------ WORKING DATA ------

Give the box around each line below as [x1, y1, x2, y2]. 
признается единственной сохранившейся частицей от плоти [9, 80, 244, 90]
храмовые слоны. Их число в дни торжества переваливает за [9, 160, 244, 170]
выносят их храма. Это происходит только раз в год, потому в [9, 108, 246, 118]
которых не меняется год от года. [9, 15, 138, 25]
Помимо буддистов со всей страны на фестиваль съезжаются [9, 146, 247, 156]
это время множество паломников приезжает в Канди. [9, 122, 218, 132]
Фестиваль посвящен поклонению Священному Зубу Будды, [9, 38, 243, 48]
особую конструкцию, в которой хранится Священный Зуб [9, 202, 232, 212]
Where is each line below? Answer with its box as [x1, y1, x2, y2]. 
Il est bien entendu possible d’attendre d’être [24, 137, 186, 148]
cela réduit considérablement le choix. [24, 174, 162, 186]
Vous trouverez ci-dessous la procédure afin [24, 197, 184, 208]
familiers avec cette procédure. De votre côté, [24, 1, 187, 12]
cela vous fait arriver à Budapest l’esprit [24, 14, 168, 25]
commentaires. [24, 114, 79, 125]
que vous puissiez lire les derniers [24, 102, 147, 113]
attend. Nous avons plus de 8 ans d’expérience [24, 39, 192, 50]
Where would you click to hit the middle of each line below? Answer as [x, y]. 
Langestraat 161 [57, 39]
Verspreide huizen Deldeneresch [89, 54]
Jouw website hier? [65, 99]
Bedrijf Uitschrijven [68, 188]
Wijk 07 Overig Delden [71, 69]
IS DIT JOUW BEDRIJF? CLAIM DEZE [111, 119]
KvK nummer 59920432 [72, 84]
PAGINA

------

TASK BRIEF: When a line of the entries contains the word "procédure", it counts toward the total; reply with that total alone.

RESPONSE TO THE TASK: 2